Rockstar of the Year
Intel Corporation ∙ December 2023
Recognized as ‘Rockstar of the Year’ for consistently delivering on commitments and exceeding performance goals within the short span.
Projects
Custom & efficient CNN architectures from scratch
  • Designed and Implemented 25k, 143k, 340k, 600k & 1M parameter efficient custom CNN architectures.
  • Upon knowledge distillation on these custom CNN architectures, model accuracy surpasses ResNet-18/34/152 baselines with 10-20x less model parameters on FMNIST & CIFAR-10.
Intel AI Everywhere Conference
  • Feature-engineered using VIF, RFE, and PCA. Built a hyperparameter-tuned logistic regression, random forest, and XGBoost model to predict the outcome (pass or fail) of new turn-ins using historical records of turn-ins.

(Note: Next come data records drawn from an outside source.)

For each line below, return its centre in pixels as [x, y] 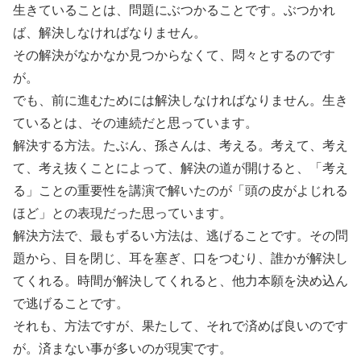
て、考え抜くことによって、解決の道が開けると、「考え [180, 168]
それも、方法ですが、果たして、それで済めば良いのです [180, 326]
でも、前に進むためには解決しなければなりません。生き [180, 100]
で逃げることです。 [71, 303]
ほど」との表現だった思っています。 [122, 213]
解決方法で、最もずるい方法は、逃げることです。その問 [180, 236]
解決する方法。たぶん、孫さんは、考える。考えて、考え [180, 145]
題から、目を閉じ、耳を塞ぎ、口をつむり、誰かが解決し [180, 258]
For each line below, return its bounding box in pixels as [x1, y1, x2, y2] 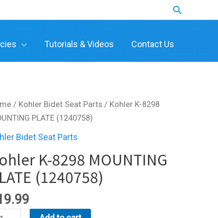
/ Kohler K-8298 [102, 99, 160, 109]
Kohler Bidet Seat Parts [18, 99, 103, 109]
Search [171, 3, 207, 18]
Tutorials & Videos [44, 38, 114, 49]
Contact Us [131, 38, 174, 49]
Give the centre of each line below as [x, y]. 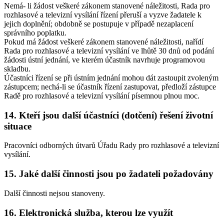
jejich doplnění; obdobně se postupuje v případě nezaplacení [99, 24]
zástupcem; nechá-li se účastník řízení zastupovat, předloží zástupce [110, 87]
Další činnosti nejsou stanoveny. [54, 193]
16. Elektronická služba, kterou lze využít [88, 212]
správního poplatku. [35, 33]
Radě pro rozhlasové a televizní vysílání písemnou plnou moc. [102, 96]
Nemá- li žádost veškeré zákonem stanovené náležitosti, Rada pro [107, 6]
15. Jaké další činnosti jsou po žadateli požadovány [109, 174]
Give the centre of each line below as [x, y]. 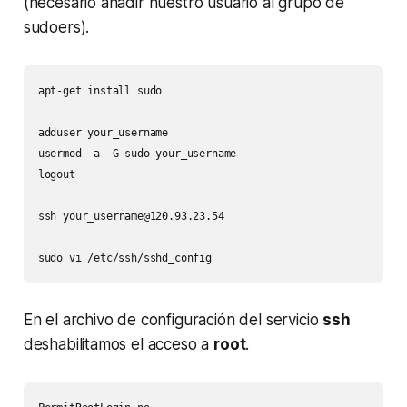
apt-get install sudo [100, 90]
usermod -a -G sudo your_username [137, 153]
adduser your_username [103, 132]
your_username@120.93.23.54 [144, 216]
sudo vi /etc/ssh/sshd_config [124, 258]
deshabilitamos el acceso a [119, 344]
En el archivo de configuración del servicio [173, 319]
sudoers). [56, 27]
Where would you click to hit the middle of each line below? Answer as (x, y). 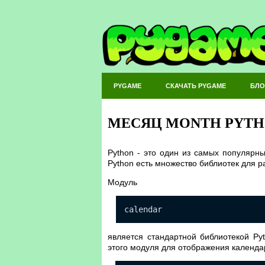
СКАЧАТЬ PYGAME (196, 86)
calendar (143, 210)
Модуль (122, 182)
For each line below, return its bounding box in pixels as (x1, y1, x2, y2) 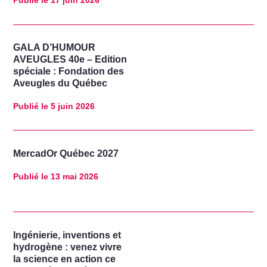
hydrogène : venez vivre (13, 241, 122, 252)
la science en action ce (13, 253, 116, 264)
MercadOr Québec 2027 (13, 148, 119, 159)
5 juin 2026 (48, 101, 95, 111)
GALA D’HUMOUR (13, 42, 96, 53)
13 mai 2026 (48, 171, 99, 181)
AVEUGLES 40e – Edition (13, 54, 128, 65)
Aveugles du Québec (13, 78, 108, 89)
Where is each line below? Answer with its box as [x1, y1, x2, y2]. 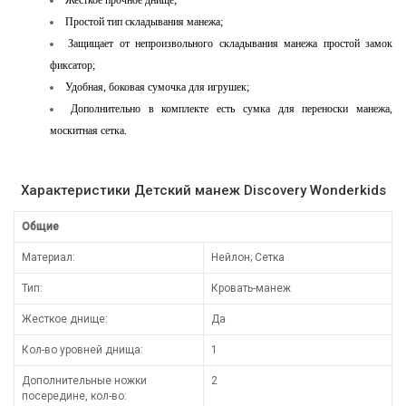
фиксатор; [50, 58, 95, 72]
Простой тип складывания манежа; [65, 14, 223, 28]
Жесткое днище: [22, 312, 108, 325]
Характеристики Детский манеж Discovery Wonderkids [20, 181, 386, 198]
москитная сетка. [50, 123, 127, 137]
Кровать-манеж [211, 281, 291, 295]
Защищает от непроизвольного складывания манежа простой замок [68, 36, 393, 50]
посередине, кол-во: [22, 389, 127, 402]
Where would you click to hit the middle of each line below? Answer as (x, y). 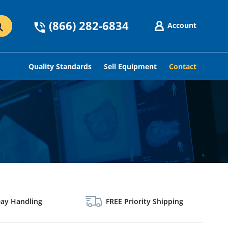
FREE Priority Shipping (145, 201)
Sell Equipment (130, 66)
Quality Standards (60, 66)
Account (182, 25)
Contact (183, 66)
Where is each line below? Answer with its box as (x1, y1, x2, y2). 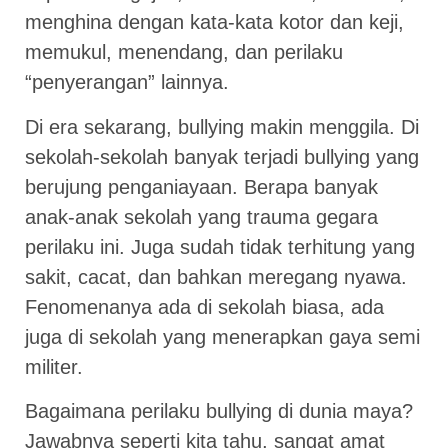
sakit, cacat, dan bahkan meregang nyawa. (25, 265, 407, 288)
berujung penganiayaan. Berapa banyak (25, 175, 378, 198)
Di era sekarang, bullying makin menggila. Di (25, 115, 419, 138)
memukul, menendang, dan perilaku (25, 41, 343, 64)
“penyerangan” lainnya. (25, 71, 229, 94)
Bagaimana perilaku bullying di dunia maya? (25, 400, 413, 423)
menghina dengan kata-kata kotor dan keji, (25, 11, 404, 34)
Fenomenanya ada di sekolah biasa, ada (25, 295, 384, 318)
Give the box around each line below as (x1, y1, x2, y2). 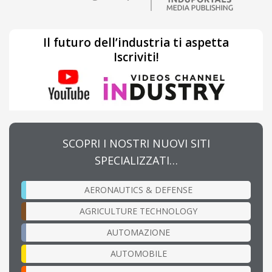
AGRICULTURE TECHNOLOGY (80, 205, 197, 217)
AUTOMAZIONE (107, 226, 170, 239)
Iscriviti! (113, 49, 159, 66)
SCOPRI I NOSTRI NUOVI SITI (62, 136, 210, 151)
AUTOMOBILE (110, 248, 167, 260)
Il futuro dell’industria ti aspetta (43, 35, 229, 51)
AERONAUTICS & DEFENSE (84, 184, 192, 196)
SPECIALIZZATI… (94, 153, 178, 168)
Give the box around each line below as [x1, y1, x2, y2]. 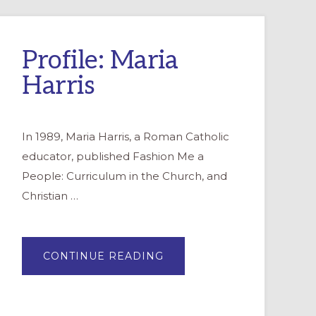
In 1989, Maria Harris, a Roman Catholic [22, 129, 229, 143]
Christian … [22, 188, 78, 202]
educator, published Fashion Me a [22, 149, 204, 163]
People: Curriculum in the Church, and [22, 169, 227, 183]
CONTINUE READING [43, 249, 164, 262]
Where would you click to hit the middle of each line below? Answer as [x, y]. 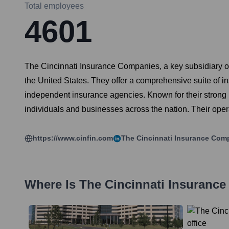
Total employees [54, 6]
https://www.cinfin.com [73, 138]
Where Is [52, 185]
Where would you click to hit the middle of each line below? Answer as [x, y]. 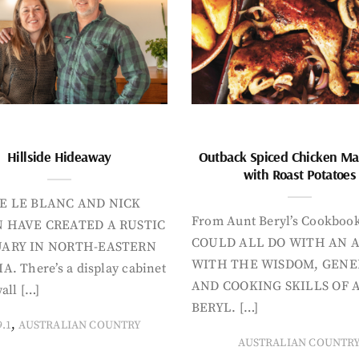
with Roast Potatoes [300, 174]
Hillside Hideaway [59, 156]
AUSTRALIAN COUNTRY [80, 325]
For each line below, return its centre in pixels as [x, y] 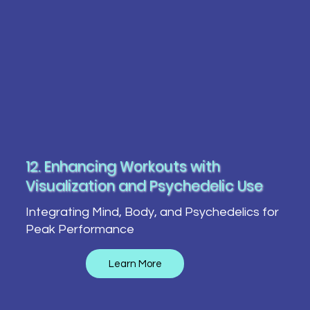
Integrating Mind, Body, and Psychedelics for [152, 212]
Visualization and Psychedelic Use [144, 186]
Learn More [135, 264]
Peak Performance [80, 229]
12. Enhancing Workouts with [122, 167]

  • Selective filtering was done based on the classification outcome of the turn-ins to save execution time in the DevOps pipeline in the context of HW design validation.
GradCam Visualization of CIFAR-10 dataset with Albumentations.
  • Focuses on building and training a ResNet-18 model on the CIFAR-10 dataset.
  • Implemented data augmentation using the Albumentations library, a custom dataset loader, plotting train and test loss curves, GradCam visualization of randomly sampled misclassified images, and visualization of misclassified images with labels and appropriate legends.
Style Transfer using Generative Adversarial Network (GAN)
  • Built a Generative adversarial model(modified U-Net Architecture) which can generate artificial T1 to T2 and vice-versa MRI images of different contrast levels from existing MRI scans.